Practically speaking, there may be no way to prevent or limit use of tech like ChatGPT. And to limit an emerging technology’s potential means being left behind in a global digital economy.
The cost of being left behind will only increase as technologies develop fast into convenient tools that improve life and work. But an overly permissive environment that ignores credible risks could be equally damaging.
While policy discussions usually focus on outputs – the material ChatGPT produces – its inputs (the data it’s trained with) may be a bigger threat. Data-driven tools like ChatGPT are only as good or accurate as their training datasets. As chatbot systems may become the most common way to use the internet, issues will have wide impact.
Ensuring balance in training data is a growing challenge as disinformation expands. Bad actors can influence what users see and read in ways that have global consequences. Datasets, devices and systems must be secure and accurate.
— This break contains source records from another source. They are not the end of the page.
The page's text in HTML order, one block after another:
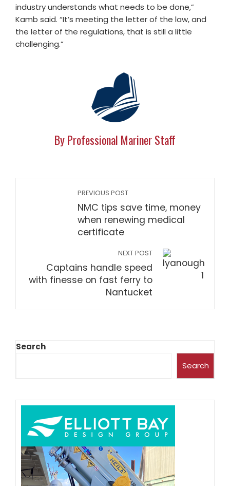
industry understands what needs to be done,”
Kamb said. “It’s meeting the letter of the law, and
the letter of the regulations, that is still a little
challenging.”
By Professional Mariner Staff
PREVIOUS POST
NMC tips save time, money
when renewing medical
certificate
NEXT POST
Captains handle speed
with finesse on fast ferry to
Nantucket
Search
Search
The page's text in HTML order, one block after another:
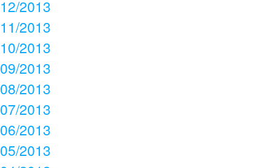
12/2013
11/2013
10/2013
09/2013
08/2013
07/2013
06/2013
05/2013
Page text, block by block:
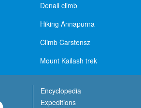
Denali climb
Hiking Annapurna
Climb Carstensz
Mount Kailash trek
Encyclopedia
Expeditions
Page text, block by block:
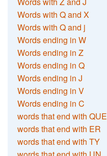
Words with Q and X
Words with Q and j
Words ending in W
Words ending in Z
Words ending in Q
Words ending in J
Words ending in V
Words ending in C
words that end with QUE
words that end with ER
words that end with TY
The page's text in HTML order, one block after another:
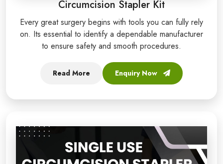
Circumcision Stapler Kit
Every great surgery begins with tools you can fully rely
on. Its essential to identify a dependable manufacturer
to ensure safety and smooth procedures.
Read More Enquiry Now
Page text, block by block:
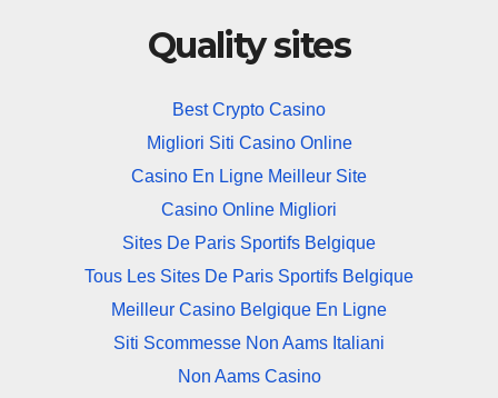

How nations are regulating AI
In our public policy work, Kaspersky advocates public-private partnerships. We think partnerships combining global private-sector expertise with policymakers’ local needs will be the best defense. It’s a middle-ground approach that avoids too much or too little caution. These partnerships in cybersecurity maximize the advantages of emerging technologies like ChatGPT, while safeguarding against risks.
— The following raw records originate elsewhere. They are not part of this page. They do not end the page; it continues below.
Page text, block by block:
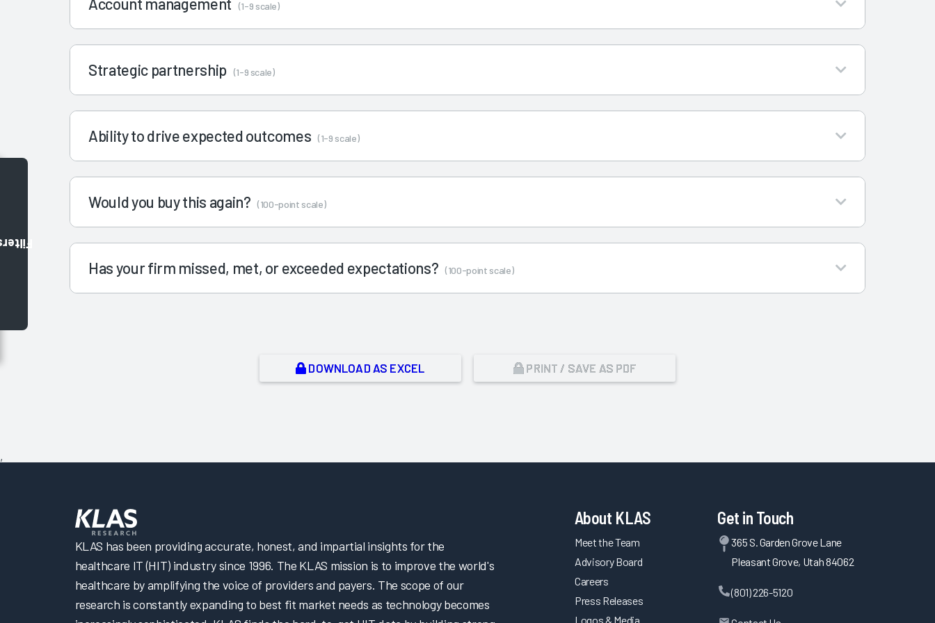
(1-9 scale)
Strategic partnership (1-9 scale)
Ability to drive expected outcomes (1-9 scale)
Would you buy this again? (100-point scale)
Has your firm missed, met, or exceeded expectations? (100-point scale)
DOWNLOAD AS EXCEL PRINT / SAVE AS PDF
,
KLAS has been providing accurate, honest, and impartial insights for the
healthcare IT (HIT) industry since 1996. The KLAS mission is to improve the world's
healthcare by amplifying the voice of providers and payers. The scope of our
research is constantly expanding to best fit market needs as technology becomes
About KLAS
Meet the Team
Advisory Board
Careers
Press Releases
Logos & Media
Get in Touch
365 S. Garden Grove Lane
Pleasant Grove, Utah 84062
(801) 226-5120

United Arab Emirates (UAE) is a role model for inclusive public-private partnerships. They’ve taken a progressive and collaborative stance on partnerships with international tech firms. Initiatives and forums like the Dubai Chamber of Digital Economy and the UAE Cybersecurity Council aim to safely and securely advance technological growth for short- and long-term benefit.
In May 2023, Brazil was considering a Bill to regulate AI. It requires “systems [to] undergo a preliminary assessment carried out by the suppliers themselves, to determine whether they can be classified as being of high or excessive risk,” according to OneTrust Data Guidance. It also restricts exploitative AI uses, like subliminal techniques that could cause harmful behavior or target vulnerabilities in older and disabled people.
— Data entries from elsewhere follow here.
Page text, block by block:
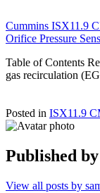
Cummins ISX11.9
Orifice Pressure
Table of Contents
gas recirculation
Posted in ISX11.9
Published by
View all posts by
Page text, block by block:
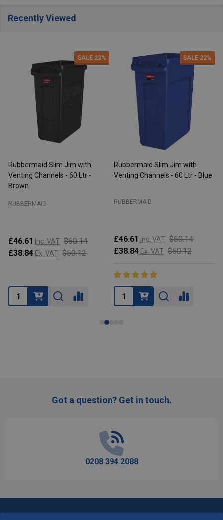
Recently Viewed
SALE 22%
Rubbermaid Slim Jim with
Venting Channels - 60 Ltr -
Brown
RUBBERMAID
£46.61 Inc. VAT $60.14
£38.84 Ex. VAT $50.12
SALE 22%
Rubbermaid Slim Jim with
Venting Channels - 60 Ltr - Blue
RUBBERMAID
£46.61 Inc. VAT $60.14
£38.84 Ex. VAT $50.12
Got a question? Get in touch.
0208 394 2088
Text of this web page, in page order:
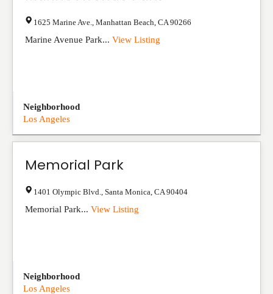
1625 Marine Ave. Manhattan Beach CA 90266
Marine Avenue Park... View Listing
Neighborhood
Los Angeles
Memorial Park
1401 Olympic Blvd. Santa Monica CA 90404
Memorial Park... View Listing
Neighborhood
Los Angeles
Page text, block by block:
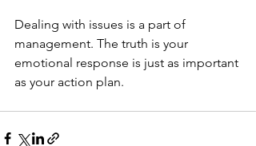
Dealing with issues is a part of
management. The truth is your
emotional response is just as important
as your action plan.
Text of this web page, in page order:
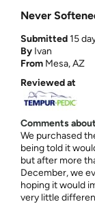
Never
Submitted15
By Ivan
From Mesa, AZ
Reviewed at
Comments
We purchased
being told it
but after more
December, we
hoping it would
very little

The Center for Strategic and International Studies says Japan looked at the European Union’s sterner approach to AI regulation and had “concern that the burden of compliance and the ambiguity of regulatory contents may stifle innovation.” Instead, Japan is adopting a “human-centered” approach based on seven principles – among them, privacy protection, security and innovation. They regulate AI through several laws. The Digital Platform Transparency Act, for example, requires fair and transparent practice from large online stores and digital advertising businesses, including disclosing how they decide search rankings.
Values are the key to balanced regulation
ChatGPT and other generative AI fit a model of technological development we’ve seen throughout history – it disrupts human lives and businesses with exciting potential but also serious risks that need policymakers’ attention.
UAE, Brazil and Japan have regulatory approaches that are values-led and aim for a middle ground: A balance between too much and too little caution. Alongside, partnerships between the public and private sector hold promise to let business embrace innovation while adequately managing risk.